In other contexts, the overuse of matching can result in the failure to recognize important new information, essential differences which might strongly indicate a different course of action, or failure to appreciate the unique gifts and qualities in any person, team or situation.


A person with more of a mismatcher sort often tends to go against the grain. They tend to find faults in things, in circumstances, and in others. They always look for differences and will tend to disagree with you no matter what you do or say. Therefore, in order to influence, motivate and build rapport with this person you will need to become proficient at using reverse psychology.

Mismatching is essential to sorting, itself. If I can't tell any difference between two or more things, they are effectively the same to me and I have no basis on which to sort them from each other.

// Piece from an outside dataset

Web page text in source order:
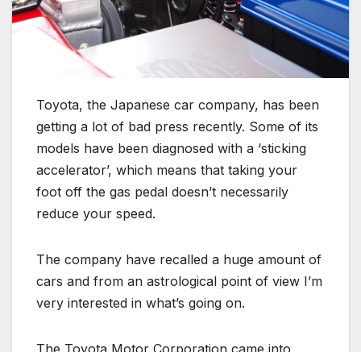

Our brains and nervous systems are designed to notice difference. Something that is no longer different enough to warrant notice needn't be brought to conscious attention. 'Different' gets our attention, and our awareness of it is important to our survival. Mismatching is also important in discriminating the desirable, sensible or functional from their opposites.

Mismatching, when overused, can obstruct productive relationships, contaminate cooperation, reduce available choices, ignore important connections, segregate whole class groups of people, and generally cause strife and conflict. At its extreme, especially when combined with disassociation, it can lead to violence on a scale from interpersonal to international or intercultural.


Both "Matching" and "Mismatching" Meta Programs are essential and valuable in balance and given appropriate choice and context.